Figure 2: Visual inspection of side segment showing severe erosion on ID.


Ultrasonic Thickness Testing of Flow Iron

Most flow iron components require periodic ultrasonic thickness testing (UTT) before resuming service. This non-destructive testing procedure is performed with a standard dual element digital or A-scan thickness gage. Thickness measurement locations (TMLs) are specified by the part manufacturer and may differ between manufactured, part size, figure number (6002, 1002, and 1502) and standard or H2S service. An example case study for an American Block 2” 15,000 PSI long sweep radius elbow is shown below in Figure 3. The 2” 1502 elbow, standard service, identifies two ultrasonic thickness testing locations: ‘A’ Male End and ‘B’ Curved Section with new wall of 0.540” and 0.0.685”, respectively. The minimum wall thicknesses in these same areas are 0.400” and 0.440”. The lowest readings in the male end ‘A’ and curved section B determined by ultrasonic thickness were 0.430” and 0.420”, respectively. As a result, this part fails and must be retired from service.




Figure 3: Ultrasonic thickness testing of elbow.


Magnetic Particle Testing of Flow Iron

Fatigue cracks for in at flow iron contact surface like sub ends and ASME threads. The areas are subjected to millions of cycles during a normal fracking operation and subject to crack initiation and propagation. As a result, magnetic particle testing (MT) further supplements the visual inspection to improve the probability of detection of tight fatigue cracks or cracks that are difficult to identify in thread roots. The recommended MT techniques include dry magnetic particle testing, wet visual magnetic particle testing, and wet fluorescent magnetic particle testing. In some cases, dual light magnetic particle suspension may be used. Fatigue cracks generally initiate and propagate in the circumferential direction due to the hoop stress applied across the thickness of the components and the lateral play in the piping system that is subject to high frequency vibration during fracking and flow back operations. Since this is the case, the primary magnetic particle testing is performed in the axial direction of the component as shown in Figure 4. In this scenario, the component is longitudinally magnetized in the axial directions. A fatigue crack will disrupt the induced magnetic field and magnetic flux will leak around the crack opening. The wet bath will be attracted to the magnetic flux leakage (MFL) and show an indication.



Figure 4: Magnetic particle testing of check valve ACME threads.

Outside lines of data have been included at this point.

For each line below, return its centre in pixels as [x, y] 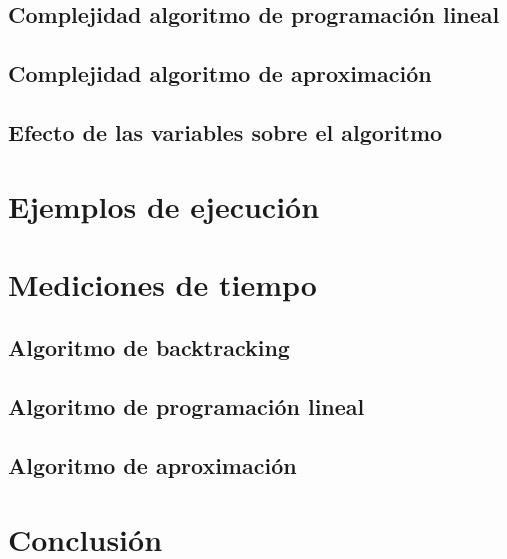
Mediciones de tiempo [162, 283]
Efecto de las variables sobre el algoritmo [225, 131]
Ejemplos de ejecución [164, 205]
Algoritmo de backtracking [149, 347]
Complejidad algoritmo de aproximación [220, 73]
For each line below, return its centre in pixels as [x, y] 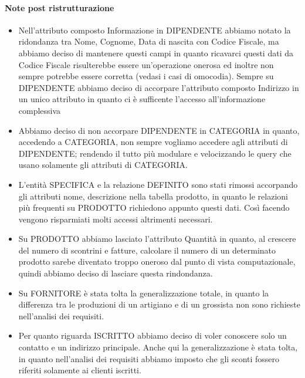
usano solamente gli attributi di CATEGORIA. [103, 165]
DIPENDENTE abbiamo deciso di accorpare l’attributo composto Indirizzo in [159, 87]
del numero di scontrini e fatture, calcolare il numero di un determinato [147, 250]
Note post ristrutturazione [60, 7]
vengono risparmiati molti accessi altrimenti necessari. [116, 219]
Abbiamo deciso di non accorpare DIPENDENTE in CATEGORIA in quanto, [159, 130]
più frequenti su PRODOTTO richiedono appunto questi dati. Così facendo [154, 207]
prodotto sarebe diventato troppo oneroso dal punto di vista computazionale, [157, 261]
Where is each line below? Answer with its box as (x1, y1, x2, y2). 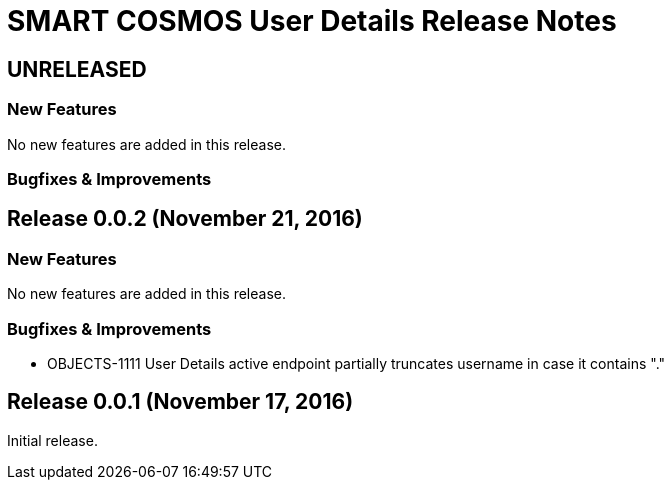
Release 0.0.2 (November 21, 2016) (7, 206, 363, 232)
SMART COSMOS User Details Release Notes (7, 4, 617, 38)
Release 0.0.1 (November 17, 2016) (7, 389, 354, 415)
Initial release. (7, 431, 98, 449)
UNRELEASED (7, 56, 147, 82)
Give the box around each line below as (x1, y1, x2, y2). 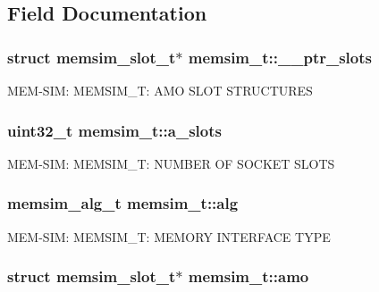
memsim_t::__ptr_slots (188, 46, 372, 68)
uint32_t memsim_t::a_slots (7, 119, 222, 141)
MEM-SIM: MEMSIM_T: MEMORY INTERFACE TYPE (7, 227, 331, 246)
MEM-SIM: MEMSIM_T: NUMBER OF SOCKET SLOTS (7, 154, 335, 172)
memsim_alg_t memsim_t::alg (7, 192, 239, 214)
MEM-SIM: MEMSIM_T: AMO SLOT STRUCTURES (7, 81, 313, 99)
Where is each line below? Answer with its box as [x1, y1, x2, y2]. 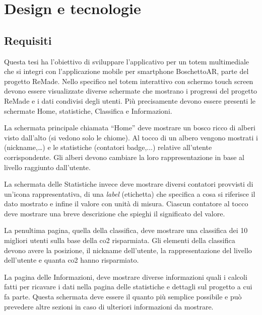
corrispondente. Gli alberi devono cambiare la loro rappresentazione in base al [4, 151, 245, 162]
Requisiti [4, 32, 52, 48]
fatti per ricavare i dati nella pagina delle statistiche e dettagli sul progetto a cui [4, 281, 252, 292]
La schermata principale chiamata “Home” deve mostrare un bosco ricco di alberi [4, 122, 255, 133]
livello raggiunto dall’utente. [4, 162, 91, 172]
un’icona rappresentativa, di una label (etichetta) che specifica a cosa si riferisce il [4, 188, 255, 199]
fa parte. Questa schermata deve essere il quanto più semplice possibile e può [4, 291, 242, 302]
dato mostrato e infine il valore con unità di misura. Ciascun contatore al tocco [4, 198, 248, 209]
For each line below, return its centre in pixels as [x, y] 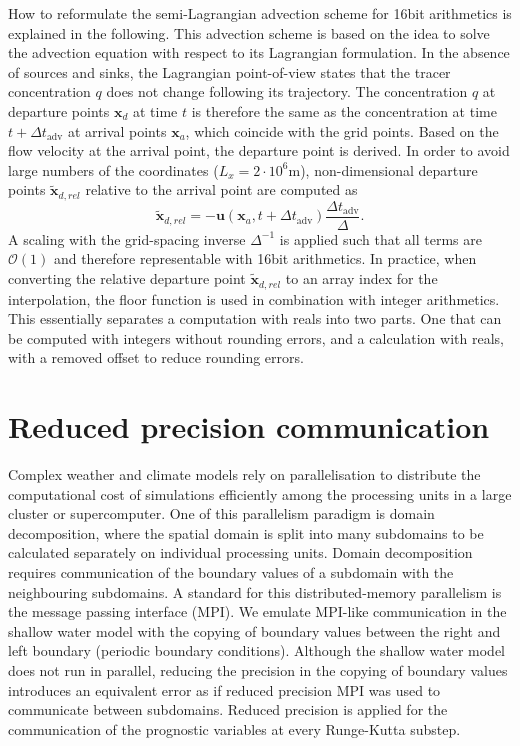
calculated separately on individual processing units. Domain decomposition [240, 552]
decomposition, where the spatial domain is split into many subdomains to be [246, 532]
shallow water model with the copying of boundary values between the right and [254, 630]
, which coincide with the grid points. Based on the [342, 130]
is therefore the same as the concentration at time [344, 110]
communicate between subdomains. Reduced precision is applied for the [228, 709]
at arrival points [117, 130]
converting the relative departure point [127, 278]
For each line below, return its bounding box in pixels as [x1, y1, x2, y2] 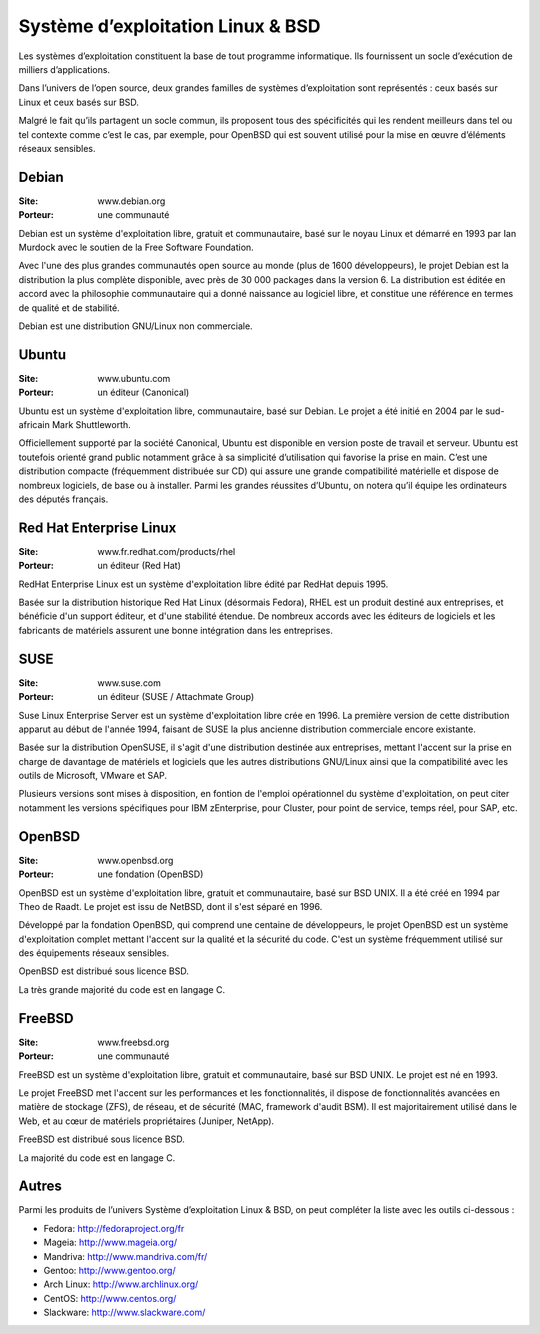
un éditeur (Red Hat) [97, 560, 182, 572]
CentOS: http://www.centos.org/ [43, 1292, 177, 1304]
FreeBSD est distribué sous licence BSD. [18, 1133, 185, 1145]
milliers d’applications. [18, 63, 110, 75]
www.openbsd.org [97, 854, 174, 866]
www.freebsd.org [97, 1036, 170, 1048]
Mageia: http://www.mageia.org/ [43, 1236, 178, 1249]
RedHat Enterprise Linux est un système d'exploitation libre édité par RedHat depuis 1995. [18, 578, 389, 590]
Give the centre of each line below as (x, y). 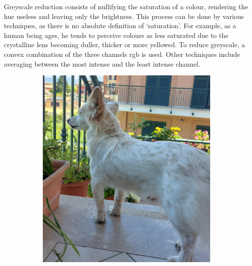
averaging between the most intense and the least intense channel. (102, 63)
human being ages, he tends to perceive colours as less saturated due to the (116, 35)
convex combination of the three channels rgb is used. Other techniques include (122, 54)
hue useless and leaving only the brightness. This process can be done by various (124, 16)
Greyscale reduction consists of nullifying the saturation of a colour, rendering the (126, 6)
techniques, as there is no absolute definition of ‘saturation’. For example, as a (120, 26)
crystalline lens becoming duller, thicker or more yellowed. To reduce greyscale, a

Hardness Testing of Flow Iron

The suitability of a material for exposure to H2S Service is dependent upon many variables, one of which for steels is the hardness measure of the material. H2S Service equipment shall be designed to meet NACE MR-01-75: Petroleum and Natural Gas Industries — Materials for use in H2S-containing environments in oil and gas production. Pressures containing steel components that may be exposed to sour environments are therefore limited to a hardness value not to exceed 22 on the Rockwell “C” scale. NACE MR-01-75 lists specific grades of steel that meet the hardness equipment.



Figure 5: Hardness measurement on flow iron to determine suitability for HS2 service.